Pursuant to an asset purchase agreement dated February 10, 2022, the Company acquired the land, building and chattels at 24 Corporate Court in Guelph, Ontario for cash consideration of $351,000 and assumed a mortgage of $1,949,000. The mortgage was assumed in a vendor-take-back agreement with the seller of the property who is an insignificant shareholder and not an insider of the Company. There are no financial covenants associated with this agreement. On April 1, 2023, the repayment terms were renegotiated to extend the amortisation period by an additional 12 months to March 1, 2025 and reduce the monthly installment from $85,504 to $43,764, including interest at 5% per annum. On October 1, 2023, the repayment terms were amended with payments moving to interest only for the next six months ending March 1, 2024. As a result, the loan repayment was further extended by four months with a new maturity date of October 1, 2025. The Company does not consider this extension to be a substantial modification to the vendor-take-back agreement.

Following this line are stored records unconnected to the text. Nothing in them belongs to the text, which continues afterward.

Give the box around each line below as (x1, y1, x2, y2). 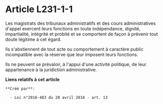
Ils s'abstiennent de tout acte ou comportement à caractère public (5, 46, 144, 52)
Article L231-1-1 (5, 4, 73, 15)
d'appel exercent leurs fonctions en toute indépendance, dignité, (5, 25, 141, 31)
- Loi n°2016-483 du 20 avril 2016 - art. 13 (10, 95, 108, 100)
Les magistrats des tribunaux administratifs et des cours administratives (5, 20, 156, 26)
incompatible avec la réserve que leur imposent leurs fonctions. (5, 51, 139, 58)
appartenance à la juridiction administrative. (5, 67, 97, 73)
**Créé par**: (5, 86, 36, 91)
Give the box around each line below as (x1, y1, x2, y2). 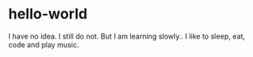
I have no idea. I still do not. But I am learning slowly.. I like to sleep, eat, (8, 31, 246, 41)
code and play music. (8, 39, 80, 49)
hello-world (8, 5, 88, 23)
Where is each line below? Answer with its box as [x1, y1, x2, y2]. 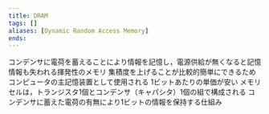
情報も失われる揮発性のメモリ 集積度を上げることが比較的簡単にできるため [8, 67, 256, 77]
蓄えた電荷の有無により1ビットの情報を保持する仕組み [43, 97, 222, 107]
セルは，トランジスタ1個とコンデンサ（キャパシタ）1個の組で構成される [8, 88, 247, 97]
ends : [8, 34, 26, 43]
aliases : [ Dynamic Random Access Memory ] [8, 26, 149, 35]
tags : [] [8, 19, 38, 27]
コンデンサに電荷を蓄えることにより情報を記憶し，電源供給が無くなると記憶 [8, 57, 262, 67]
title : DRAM [8, 11, 48, 20]
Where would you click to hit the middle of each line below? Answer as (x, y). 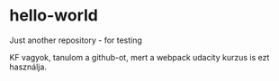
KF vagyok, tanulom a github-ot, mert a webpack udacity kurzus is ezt (139, 57)
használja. (28, 67)
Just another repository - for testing (76, 40)
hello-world (54, 16)
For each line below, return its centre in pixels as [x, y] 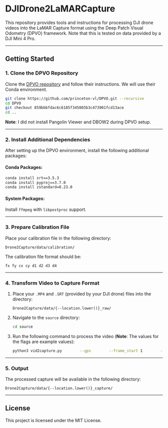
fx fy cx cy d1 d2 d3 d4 [31, 265]
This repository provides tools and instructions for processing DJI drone [79, 22]
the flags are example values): [43, 341]
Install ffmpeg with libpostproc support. [46, 209]
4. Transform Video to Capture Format [52, 283]
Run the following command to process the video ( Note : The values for [85, 336]
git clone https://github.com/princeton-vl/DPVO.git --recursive [74, 98]
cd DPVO [13, 103]
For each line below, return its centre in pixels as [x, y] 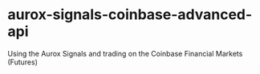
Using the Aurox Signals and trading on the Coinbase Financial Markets [125, 53]
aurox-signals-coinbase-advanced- [130, 15]
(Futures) [22, 62]
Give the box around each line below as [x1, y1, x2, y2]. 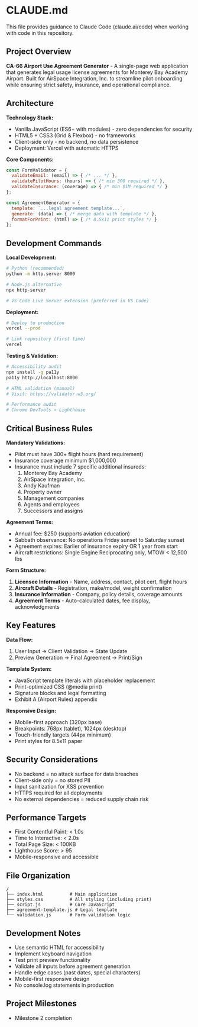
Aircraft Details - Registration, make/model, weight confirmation [14, 584, 173, 592]
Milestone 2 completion [14, 1014, 72, 1021]
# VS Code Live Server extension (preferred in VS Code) [6, 298, 150, 303]
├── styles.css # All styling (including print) [6, 897, 152, 903]
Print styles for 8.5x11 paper [14, 737, 83, 744]
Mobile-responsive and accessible [14, 853, 99, 861]
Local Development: [6, 254, 57, 261]
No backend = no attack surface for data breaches [14, 770, 138, 777]

    December 31,     March 31,  
    2023     2023  
    $     $  
             
First mortgage payable in monthly installments of $43,764 including interest at 5% per annum, due October 1, 2025, with land and building, having a net book value of $1,921,175 (March 31, 2023: $2,012,414),
pledged as collateral.
  757,727     998,080  
Less current portion   (371,610 )   (998,080 )
Total long-term debt   386,117     -  

 


11


ZENTEK LTD.

NOTES TO THE UNAUDITED CONDENSED INTERIM CONSOLIDATED FINANCIAL STATEMENTS

(Stated in Canadian Dollars)
AS AT DECEMBER 31, 2023 AND FOR THE THREE AND NINE MONTHS ENDED DECEMBER 31, 2023 AND 2022


11. SHARE CAPITAL

(a) Share Capital

The Company is authorised to issue an unlimited number of common shares, with no par value.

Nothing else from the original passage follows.